Given to discrete probability distribution $\mathbf{p}:=(p_1,p_2,\dots,p_n)$ and $\mathbf{q}:=(q_1,q_2,\dots,q_n)$, the Hellinger distance between $\mathbf{p}$ and $\mathbf{q}$ is defined as:
$$
d_H(\mathbf{p},\mathbf{q}):=\frac{1}{\sqrt{2}}\left\|\mathbf{p}^{1/2}-\mathbf{q}^{1/2}\right\|_2=\frac{1}{\sqrt{2}}\left(\sum_{i=1}^n \left(\sqrt{p_i}-\sqrt{q_i}\right)^2\right)^{1/2},
$$
Why is this distance extensively exploited in statistics and probability? What is the geometrical/statistical interpretation of this distance? Assuming that $\mathbf{p},\mathbf{q}$ represent vectors and not probability distributions, has this distance been studied in other areas different from statistics?
My questions are not technical, but I was not able to find references which clearly address them.
Thank you for your help.
Best Answer
From my understanding, the equation can be rewritten as (Cha, 2007)
$$ 2\sqrt{1 - \sum_{i=1}^n\sqrt{p_iq_i}} $$
Here we can see that the part below is basically the geometric mean. This mean is useful in comparing values with different ranges. It denotes a central value for the product of two probabilities, rather than the middle value in an arithmetic way.
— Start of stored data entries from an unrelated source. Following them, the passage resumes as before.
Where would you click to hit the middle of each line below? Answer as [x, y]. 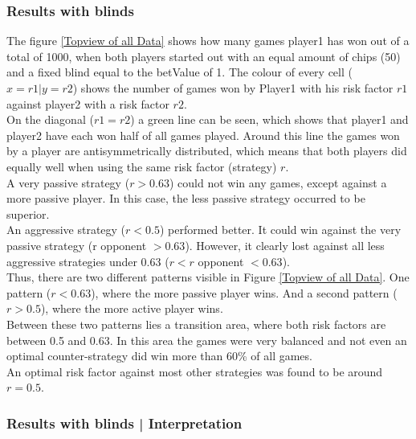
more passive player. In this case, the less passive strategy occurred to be [186, 198]
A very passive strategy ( [68, 182]
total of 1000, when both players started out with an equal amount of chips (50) [204, 56]
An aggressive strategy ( [66, 230]
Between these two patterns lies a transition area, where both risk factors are [196, 324]
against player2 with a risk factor [88, 103]
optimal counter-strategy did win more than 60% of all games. [159, 356]
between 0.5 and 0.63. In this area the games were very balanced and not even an [207, 340]
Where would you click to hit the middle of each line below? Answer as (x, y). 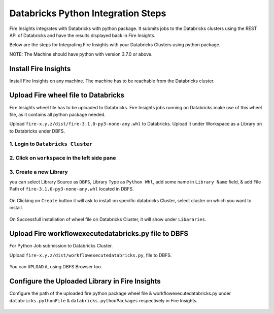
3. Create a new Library (39, 172)
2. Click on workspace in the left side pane (63, 158)
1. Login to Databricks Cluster (51, 144)
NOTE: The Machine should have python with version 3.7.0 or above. (81, 54)
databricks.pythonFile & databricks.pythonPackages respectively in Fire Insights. (104, 300)
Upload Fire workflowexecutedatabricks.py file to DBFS (99, 234)
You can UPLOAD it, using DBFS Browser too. (56, 267)
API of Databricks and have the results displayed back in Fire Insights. (82, 35)
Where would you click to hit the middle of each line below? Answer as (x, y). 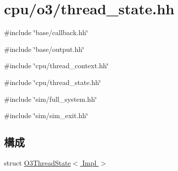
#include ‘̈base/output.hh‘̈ (44, 49)
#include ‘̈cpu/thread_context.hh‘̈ (57, 65)
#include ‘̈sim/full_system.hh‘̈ (51, 99)
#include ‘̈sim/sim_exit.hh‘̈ (46, 115)
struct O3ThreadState (37, 162)
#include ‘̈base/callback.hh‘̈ (46, 32)
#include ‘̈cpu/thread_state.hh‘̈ (53, 82)

$$ \sum_{i=1}^n\sqrt{p_iq_i} $$
In comparing two probability distributions, the probability of an event or outcome for both distributions are plugged in the formula and compared. When there is no overlap (either or both values are 0) the maximum distance is assigned. When components are non-empty there is a certain overlap and a distance is calculated.
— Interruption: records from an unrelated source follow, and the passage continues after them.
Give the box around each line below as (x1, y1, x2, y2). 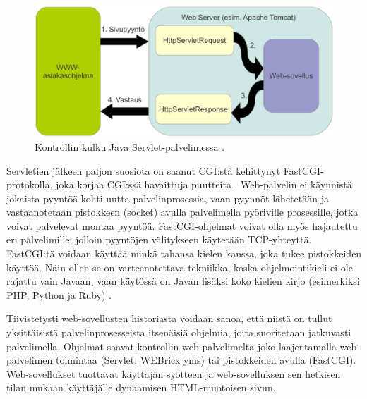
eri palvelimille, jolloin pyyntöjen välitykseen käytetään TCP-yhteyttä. (6, 232, 312, 247)
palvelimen (6, 352, 53, 367)
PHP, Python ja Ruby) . (6, 287, 112, 302)
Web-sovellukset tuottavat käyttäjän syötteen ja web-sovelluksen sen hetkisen (6, 366, 341, 381)
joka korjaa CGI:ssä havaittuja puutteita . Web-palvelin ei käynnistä (56, 177, 352, 192)
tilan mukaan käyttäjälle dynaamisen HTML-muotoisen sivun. (6, 380, 276, 395)
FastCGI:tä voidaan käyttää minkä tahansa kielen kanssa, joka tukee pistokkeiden (6, 246, 362, 261)
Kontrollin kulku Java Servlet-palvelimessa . (35, 139, 225, 154)

From this point I do not understand why the geometric mean is subtracted from 1 and a second square root is taken. I do know that the formula is very powerful in high-dimensional data or skewed distributions through class imbalances. The distance metric should be insensitive the skewed date. For example, within computer sciences one application of hellinger distance is anomaly detection.
Hopefully, someone else can contribute to answer these open questions.
Cha, Sung-Hyuk, Comprehensive Survey on Distance/Similarity Measures between Probability Density Functions, 2007.